DevPulse: DevLog #3 – Ship Day
Today was the day DevPulse went live. After two devlogs of architecture and backend work, this session was about closing the loop — wiring the frontend, surviving some brutal debugging, and actually deploying to production.
The Dashboard Comes Alive
The frontend was the last big piece. I built the full dashboard in vanilla JS and HTML — stat cards with live counters, a real-time activity feed, language bars, share/embed section, and settings. No framework, just clean DOM manipulation talking directly to the C++ backend over WebSockets.
The design follows the same philosophy as the backend: minimal dependencies, maximum control.
The Bug That Broke Everything
This is the one I’ll remember.
I opened dashboard.js in my editor, made some changes, and the app broke completely. The dashboard was permanently stuck on “Loading…” — nothing rendered, no errors I could find at first.
After digging into the network tab I found the real culprit: the file was 0 bytes. My editor had crashed mid-save and truncated the entire file to nothing. Docker had then faithfully copied the empty file into the container, so loadMe was never defined — hence the ReferenceError: Can't find variable: loadMe in the console.

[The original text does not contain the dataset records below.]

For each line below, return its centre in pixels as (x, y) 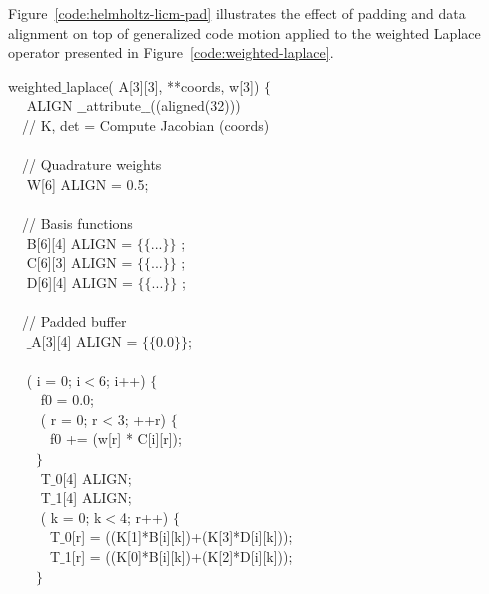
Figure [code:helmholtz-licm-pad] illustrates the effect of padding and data (237, 13)
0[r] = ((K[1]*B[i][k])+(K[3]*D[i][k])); (178, 536)
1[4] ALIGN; (93, 497)
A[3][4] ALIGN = (84, 340)
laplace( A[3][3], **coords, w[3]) (163, 85)
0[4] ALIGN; (93, 477)
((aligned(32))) (195, 105)
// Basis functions (77, 222)
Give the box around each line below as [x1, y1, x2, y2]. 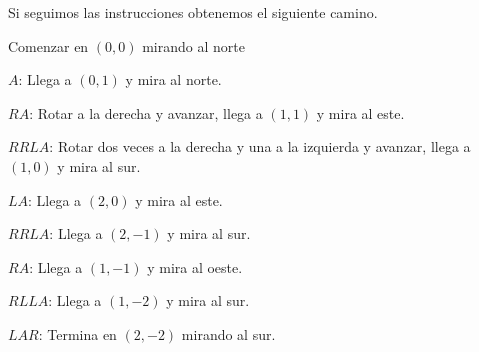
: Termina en [38, 323, 117, 344]
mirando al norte [142, 35, 245, 56]
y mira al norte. [125, 69, 222, 90]
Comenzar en [8, 35, 89, 56]
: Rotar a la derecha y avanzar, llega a [29, 102, 263, 123]
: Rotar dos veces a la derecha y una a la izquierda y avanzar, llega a [49, 136, 471, 157]
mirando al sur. [181, 323, 276, 344]
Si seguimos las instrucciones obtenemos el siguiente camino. [8, 2, 378, 22]
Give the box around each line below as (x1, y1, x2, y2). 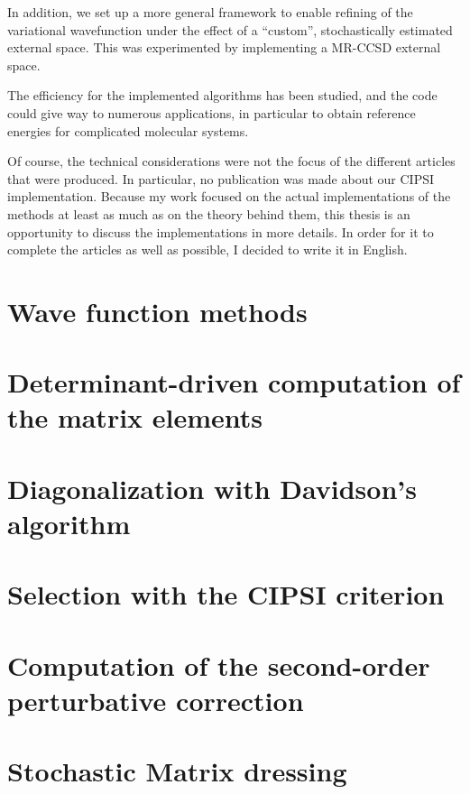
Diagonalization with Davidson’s (7, 469, 417, 506)
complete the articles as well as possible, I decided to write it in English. (7, 240, 408, 259)
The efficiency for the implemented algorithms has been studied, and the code (7, 86, 438, 105)
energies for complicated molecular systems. (7, 121, 249, 140)
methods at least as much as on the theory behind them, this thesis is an (7, 204, 410, 223)
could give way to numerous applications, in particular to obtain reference (7, 103, 416, 122)
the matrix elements (7, 399, 263, 436)
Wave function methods (7, 292, 308, 329)
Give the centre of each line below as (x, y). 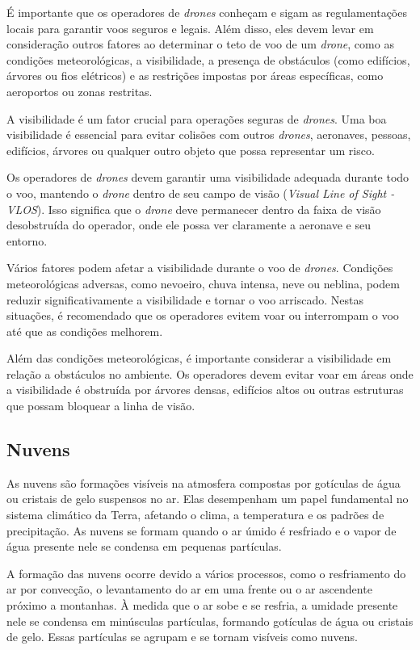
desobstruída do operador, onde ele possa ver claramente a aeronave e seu (189, 225)
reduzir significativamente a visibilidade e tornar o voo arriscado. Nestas (185, 299)
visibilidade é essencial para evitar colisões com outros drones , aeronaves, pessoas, (209, 134)
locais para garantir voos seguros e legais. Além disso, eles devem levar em (190, 28)
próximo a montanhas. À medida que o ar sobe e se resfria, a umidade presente (202, 605)
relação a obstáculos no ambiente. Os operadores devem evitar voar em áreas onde (210, 373)
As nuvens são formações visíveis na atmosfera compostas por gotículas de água (204, 482)
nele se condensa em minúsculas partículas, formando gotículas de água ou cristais (210, 621)
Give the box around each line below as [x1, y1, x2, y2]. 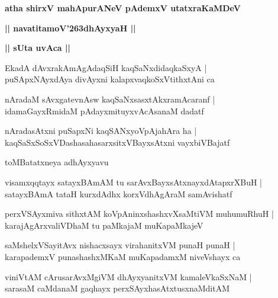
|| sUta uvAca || [5, 41, 70, 54]
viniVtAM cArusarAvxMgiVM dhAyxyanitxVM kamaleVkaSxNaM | [5, 270, 252, 283]
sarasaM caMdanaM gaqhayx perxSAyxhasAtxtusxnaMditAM [5, 282, 230, 294]
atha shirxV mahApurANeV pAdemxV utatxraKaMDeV [5, 2, 241, 14]
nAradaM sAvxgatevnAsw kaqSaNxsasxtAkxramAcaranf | [5, 92, 215, 105]
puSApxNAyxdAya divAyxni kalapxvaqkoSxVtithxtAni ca [5, 73, 215, 85]
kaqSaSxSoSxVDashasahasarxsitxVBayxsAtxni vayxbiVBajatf [5, 136, 230, 148]
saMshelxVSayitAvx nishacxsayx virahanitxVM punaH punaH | [5, 239, 235, 251]
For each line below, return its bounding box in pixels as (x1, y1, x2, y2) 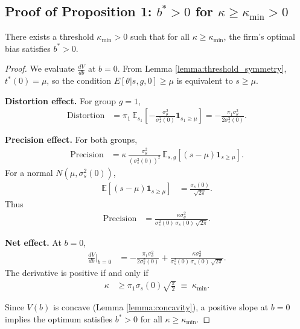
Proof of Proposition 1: (5, 2, 152, 20)
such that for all (130, 30, 190, 43)
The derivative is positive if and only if (5, 266, 148, 279)
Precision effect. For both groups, (5, 133, 138, 146)
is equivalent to (176, 74, 233, 87)
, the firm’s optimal (223, 30, 295, 43)
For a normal (5, 166, 53, 178)
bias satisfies (5, 42, 51, 54)
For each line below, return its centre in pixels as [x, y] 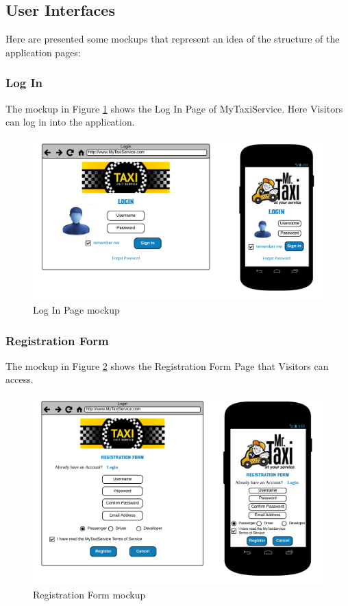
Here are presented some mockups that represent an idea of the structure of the [173, 39]
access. [20, 379]
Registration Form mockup [89, 594]
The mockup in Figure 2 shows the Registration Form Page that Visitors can [167, 365]
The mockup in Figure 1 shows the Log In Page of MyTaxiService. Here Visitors [174, 108]
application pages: [43, 52]
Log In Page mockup [76, 309]
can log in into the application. [70, 122]
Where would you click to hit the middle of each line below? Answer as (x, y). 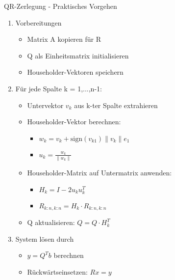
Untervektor (45, 105)
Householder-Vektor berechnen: (74, 122)
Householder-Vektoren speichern (75, 72)
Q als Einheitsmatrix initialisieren (78, 55)
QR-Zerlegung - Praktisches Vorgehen (61, 6)
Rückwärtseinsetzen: (57, 272)
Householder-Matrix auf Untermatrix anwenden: (100, 173)
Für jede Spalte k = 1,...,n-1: (59, 88)
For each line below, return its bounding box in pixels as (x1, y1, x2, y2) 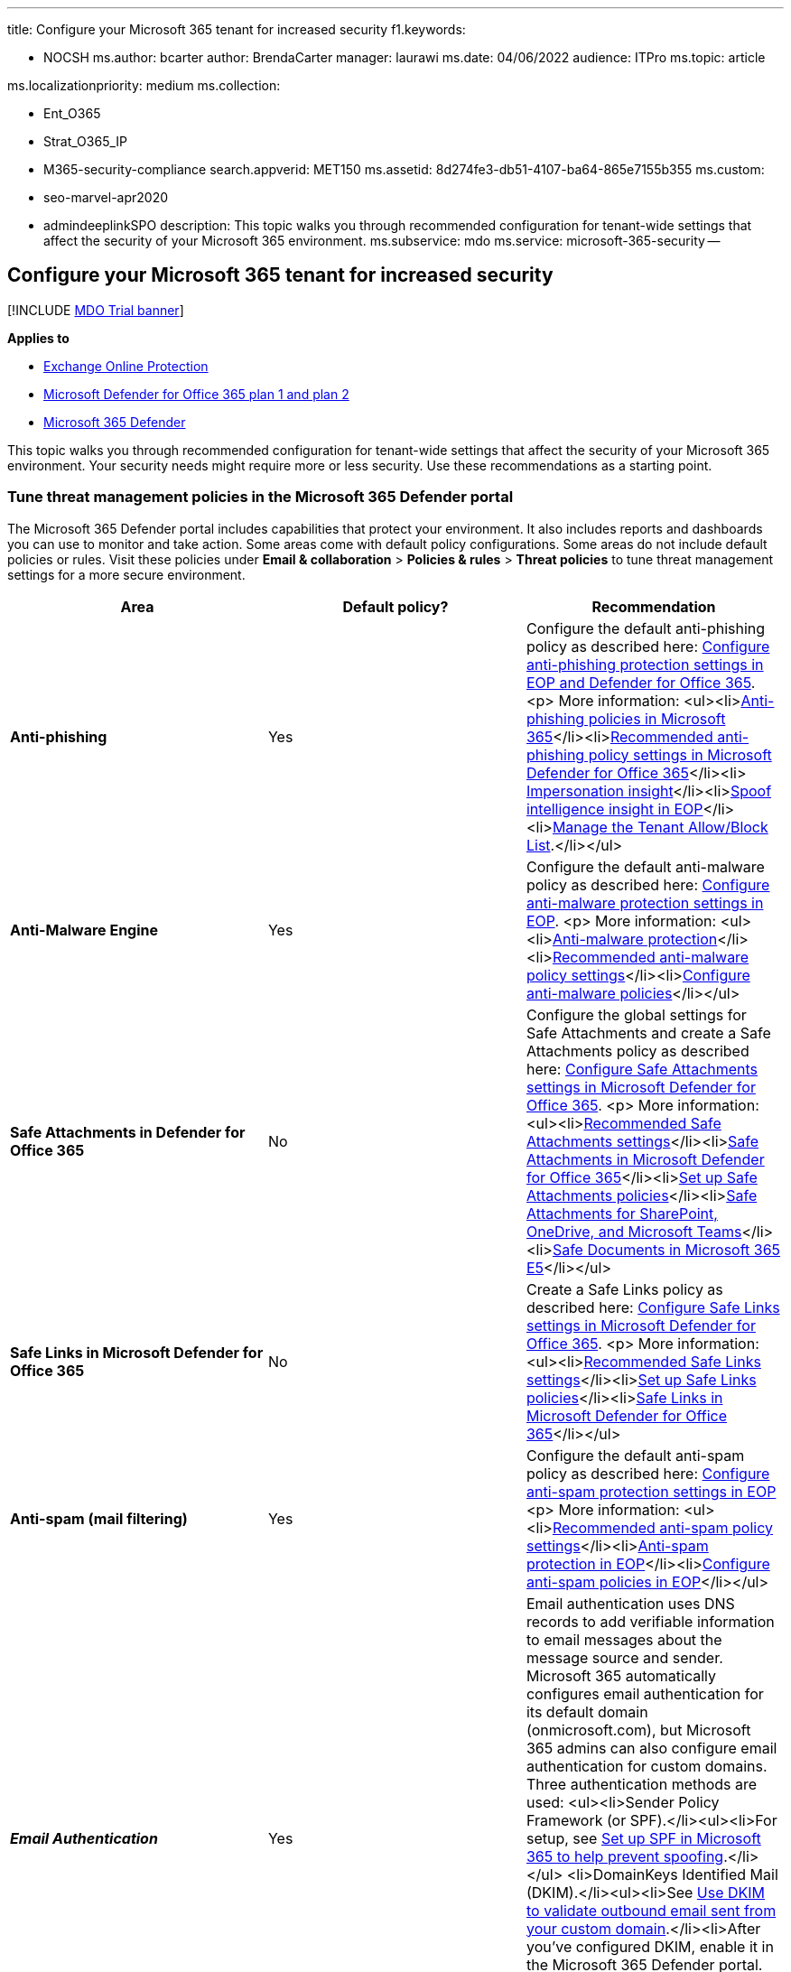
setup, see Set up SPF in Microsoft (526, 1828, 761, 1847)
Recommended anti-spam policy (552, 1518, 774, 1537)
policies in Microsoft (588, 709, 726, 728)
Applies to (7, 330, 70, 346)
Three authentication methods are (526, 1774, 758, 1793)
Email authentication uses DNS (526, 1594, 735, 1613)
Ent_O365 (43, 106, 101, 121)
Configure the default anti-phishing (526, 619, 766, 637)
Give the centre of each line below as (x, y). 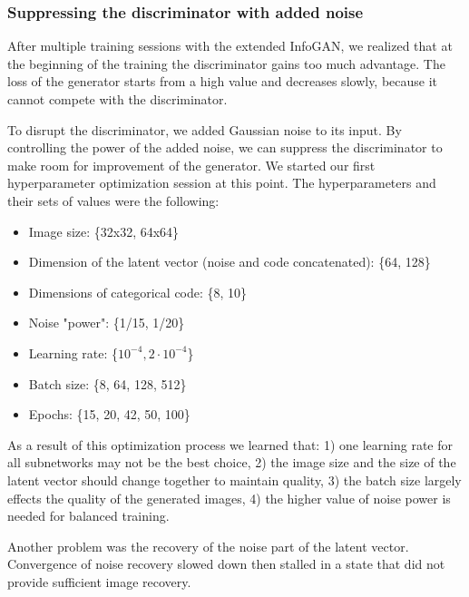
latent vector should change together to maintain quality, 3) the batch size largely (234, 480)
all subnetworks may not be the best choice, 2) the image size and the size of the (232, 462)
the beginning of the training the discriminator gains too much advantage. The (226, 63)
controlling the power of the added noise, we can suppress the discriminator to (225, 147)
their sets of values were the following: (113, 200)
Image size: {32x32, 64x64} (104, 231)
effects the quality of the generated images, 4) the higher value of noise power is (229, 498)
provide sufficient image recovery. (99, 581)
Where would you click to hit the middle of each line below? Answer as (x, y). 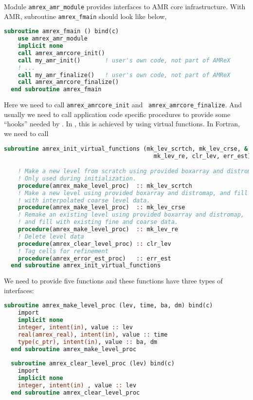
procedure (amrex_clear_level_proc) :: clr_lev (94, 244)
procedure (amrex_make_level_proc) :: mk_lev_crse (101, 208)
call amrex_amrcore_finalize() (68, 82)
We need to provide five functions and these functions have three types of (113, 281)
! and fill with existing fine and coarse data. (98, 222)
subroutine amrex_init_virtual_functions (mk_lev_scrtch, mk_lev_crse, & (126, 149)
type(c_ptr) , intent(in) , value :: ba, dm (88, 342)
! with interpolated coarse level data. (84, 200)
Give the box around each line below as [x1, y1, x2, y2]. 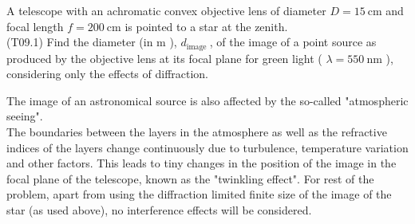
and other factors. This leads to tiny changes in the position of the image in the [6, 155, 397, 171]
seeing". [6, 108, 43, 124]
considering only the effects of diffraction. [6, 65, 209, 82]
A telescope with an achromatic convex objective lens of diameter [6, 2, 326, 18]
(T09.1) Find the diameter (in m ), [6, 33, 177, 50]
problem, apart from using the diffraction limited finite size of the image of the [6, 186, 392, 202]
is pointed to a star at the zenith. [125, 18, 288, 34]
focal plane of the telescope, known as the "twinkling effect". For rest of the [6, 170, 374, 187]
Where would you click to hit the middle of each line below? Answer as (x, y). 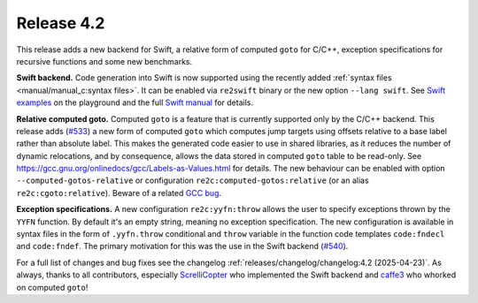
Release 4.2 (61, 23)
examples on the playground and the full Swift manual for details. (135, 102)
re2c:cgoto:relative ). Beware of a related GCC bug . (119, 193)
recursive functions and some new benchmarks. (104, 61)
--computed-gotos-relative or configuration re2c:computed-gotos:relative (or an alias (193, 180)
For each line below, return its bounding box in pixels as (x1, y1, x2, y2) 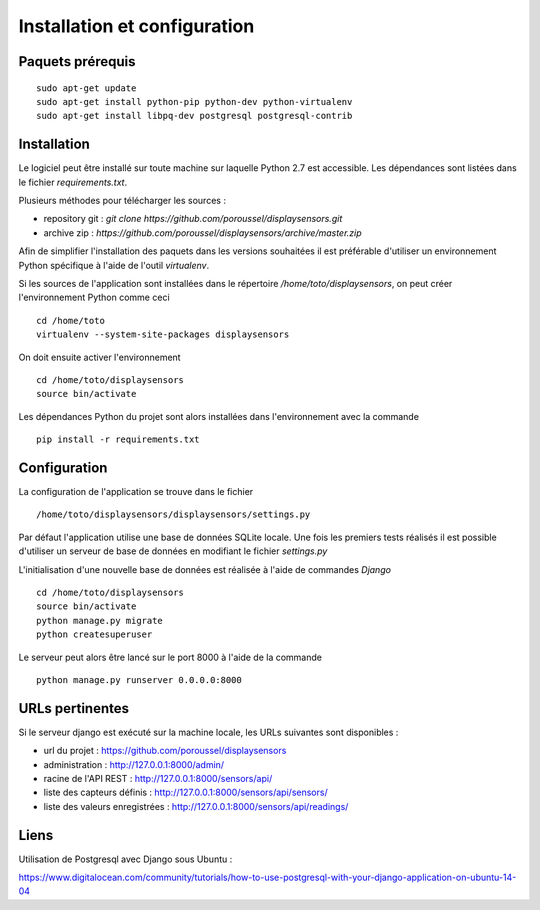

On top of that, the first time I logged in via GitHub OAuth, the JS files were being fetched by GitHub’s servers (140.82.121.5), not my browser — which meant the browser never got them at all. The inline bootstrap script fired before the files loaded and called a function that didn’t exist yet.
The fix was twofold: restore the file, and move the bootstrap IIFE into dashboard.js itself so it only runs once the file is actually parsed.
Landing Page Redesign
The original landing page was functional but generic. I rebuilt it from scratch:
- Grid background with an indigo glow orb
- Space Mono for all numbers and code elements, DM Sans for body copy
- Bento grid feature layout
- Terminal mockup showing the webhook flow in real time
- Live demo profile preview with animated commit ticker
- Scroll reveal animations on every section
The goal was for it to feel like a real product, not a side project.
Demo Account
Since reviewers can’t sign in with their own GitHub to see the dashboard, I hardcoded a demo account (hackclub-demo) that seeds itself on every server startup via seedDemoAccount() in main.cpp. It has realistic stats, language breakdown, and activity feed entries — all inserted directly via SQLite at boot. No CLI, no manual steps, survives every deploy.
Deployment
Deployed to Fly.io with a persistent SQLite volume. The whole stack — C++ binary, static files, SQLite DB — runs in a single 512MB container. Cold starts are fast because there’s no runtime to boot, just an executable.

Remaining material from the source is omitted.